Palestinians mourned Saturday the death of Hezbollah chief Hassan Nasrallah in an Israeli strike, hailing the slain militant leader as a "rare" figure who backed his fierce rhetoric with determination to fight Israel.

Gaza City resident Khalil Youssef, 45, said that "the martyrdom" of Nasrallah, a powerful ally of the Palestinian armed group Hamas, was "a great loss for us as Palestinians".

The Lebanese Iran-backed Hezbollah movement confirmed Saturday the death of Nasrallah, its leader for more than three decades, sending shockwaves across the region including in the Hamas-ruled Gaza Strip, where Palestinians have endured nearly a year of a relentless Israeli military campaign since the October 7 attack.

"He was a rare man who stood against the (Israeli) occupation and supported us," said Youssef.

"He never wavered in his resistance" to Israel, he added.

Hezbollah began firing rockets at Israel from Lebanon a day after the Hamas attack on southern Israel that triggered the ongoing war.

The near-daily cross-border clashes dramatically escalated this month, with intense Israeli bombings in Lebanon and retaliatory attacks by Hezbollah fighters. On Friday, a major Israeli air raid on Beirut killed Nasrallah.

"Gaza lost a rare resistance leader," said another Gaza City resident, 32-year-old Ali Tafesh.

"Nasrallah has been with us since the founding of Hezbollah, and especially since the beginning of the war on Gaza" in October, said Tafesh.

"He was the first to support Gaza and to fire rockets at the occupation in solidarity with Gaza."

Nearly a year of Israeli bombardment and fighting in the besieged territory's biggest city, where Tafesh lives, have caused widespread destruction and displaced many thousands of Palestinians.

But "the resistance will not stop until the victory of the Palestinians is achieved", said Tafesh.

For Youssef, Nasrallah's death would not stop the fight against Israel, and "there will be 1,000 Nasrallahs to replace him".

In the occupied West Bank, which is separated from Gaza by Israeli territory, Ramallah resident Abu Saleh Hisham said Nasrallah's killing in a strike on a densely-packed residential area of Beirut's southern suburbs was a case of Israeli "terrorism".

"This is Zionist aggression... and terrorism against the Lebanese people, against the heroic Lebanese resistance, against the leaders of the brave resistance," he said.

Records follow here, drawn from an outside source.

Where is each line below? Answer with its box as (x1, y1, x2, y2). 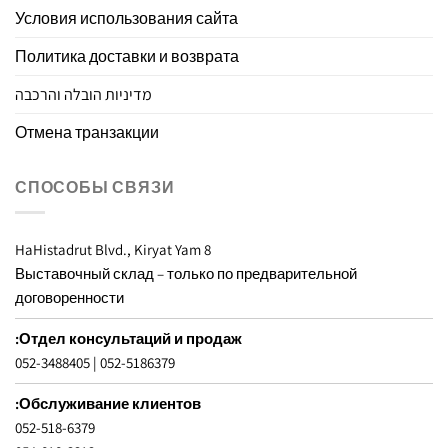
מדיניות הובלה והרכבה (15, 84, 152, 106)
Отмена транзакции (15, 122, 159, 144)
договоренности (15, 287, 124, 307)
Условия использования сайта (15, 8, 238, 30)
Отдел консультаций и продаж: (19, 328, 242, 348)
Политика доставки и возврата (15, 46, 239, 68)
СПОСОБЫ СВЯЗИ (15, 177, 175, 199)
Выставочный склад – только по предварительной (15, 263, 357, 283)
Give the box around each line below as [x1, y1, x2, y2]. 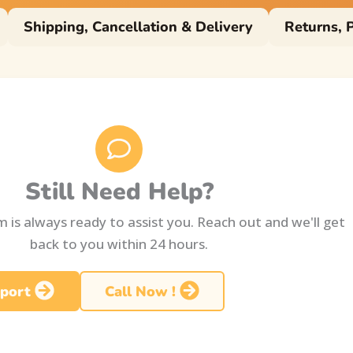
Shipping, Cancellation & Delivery [24, 17, 253, 36]
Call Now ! [104, 281, 176, 301]
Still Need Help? [24, 176, 214, 208]
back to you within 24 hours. [30, 235, 209, 253]
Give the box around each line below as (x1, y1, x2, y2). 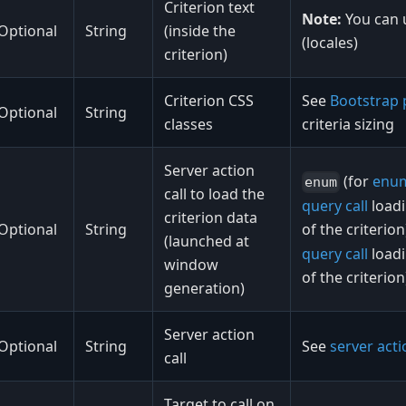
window (164, 254, 218, 275)
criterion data (164, 207, 257, 227)
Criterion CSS (164, 90, 254, 111)
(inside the (164, 20, 236, 41)
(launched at (164, 230, 249, 251)
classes (164, 113, 213, 134)
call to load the (164, 183, 265, 204)
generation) (164, 277, 245, 298)
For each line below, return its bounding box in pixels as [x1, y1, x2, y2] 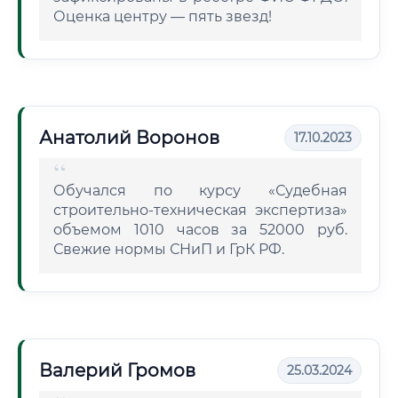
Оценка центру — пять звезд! [53, 8, 272, 25]
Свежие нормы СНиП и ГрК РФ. [53, 241, 284, 258]
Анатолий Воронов [39, 127, 219, 148]
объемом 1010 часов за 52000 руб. [53, 221, 347, 238]
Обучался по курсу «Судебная [53, 182, 347, 199]
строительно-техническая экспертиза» [53, 202, 347, 219]
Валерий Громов [39, 360, 195, 381]
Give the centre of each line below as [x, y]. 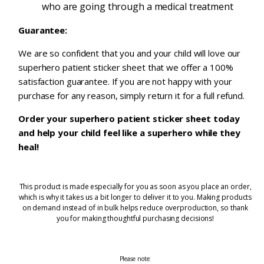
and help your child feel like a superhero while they [129, 133]
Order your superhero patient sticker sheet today [129, 119]
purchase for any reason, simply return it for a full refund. [131, 96]
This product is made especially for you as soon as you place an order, [135, 187]
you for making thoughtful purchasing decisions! [135, 219]
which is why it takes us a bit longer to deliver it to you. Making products [135, 197]
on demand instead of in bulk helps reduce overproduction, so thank [135, 208]
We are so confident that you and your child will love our [130, 53]
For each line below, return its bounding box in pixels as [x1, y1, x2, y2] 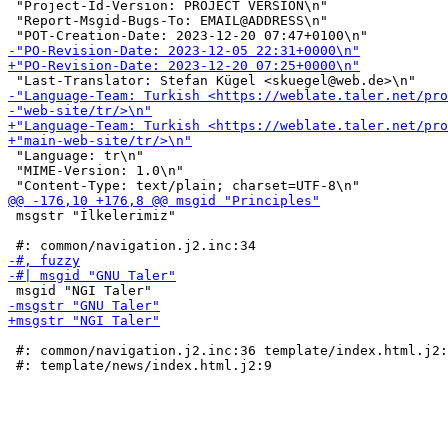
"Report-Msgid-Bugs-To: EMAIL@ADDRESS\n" [8, 13, 328, 28]
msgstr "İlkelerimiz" [8, 208, 176, 223]
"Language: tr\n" [8, 148, 144, 163]
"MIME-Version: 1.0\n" [8, 163, 184, 178]
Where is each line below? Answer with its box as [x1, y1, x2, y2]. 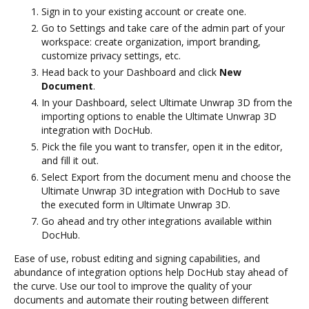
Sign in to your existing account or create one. [41, 4, 246, 18]
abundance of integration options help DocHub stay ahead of [14, 265, 288, 279]
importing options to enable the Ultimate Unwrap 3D [41, 109, 277, 123]
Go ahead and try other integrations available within [41, 214, 272, 228]
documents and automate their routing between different [14, 292, 269, 306]
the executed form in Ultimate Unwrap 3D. [41, 197, 230, 211]
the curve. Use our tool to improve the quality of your [14, 279, 252, 292]
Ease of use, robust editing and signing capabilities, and [14, 251, 260, 265]
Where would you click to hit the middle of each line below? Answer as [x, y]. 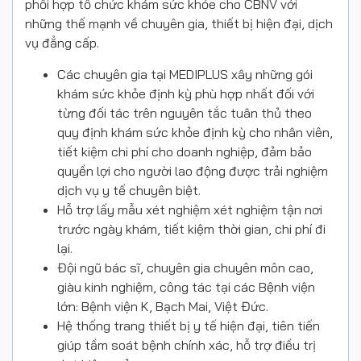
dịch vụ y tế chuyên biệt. [129, 191]
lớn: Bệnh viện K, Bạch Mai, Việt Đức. [163, 307]
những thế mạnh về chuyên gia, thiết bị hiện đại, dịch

In Gaza's southern city of Khan Yunis, graffiti artist Jamil al-Baz painted a mural on cracked concrete slab by rubble, the remains of a building destroyed in the fighting, with a message of "solidarity with Lebanon", he told AFP.

The mural features the Lebanese and Palestinian flags along with the message: "Stop war."

"The war has been going on in Gaza for a whole year and it has started to spread", affecting people in other parts of the Middle East, said Baz.

"I do not want them to suffer as we did."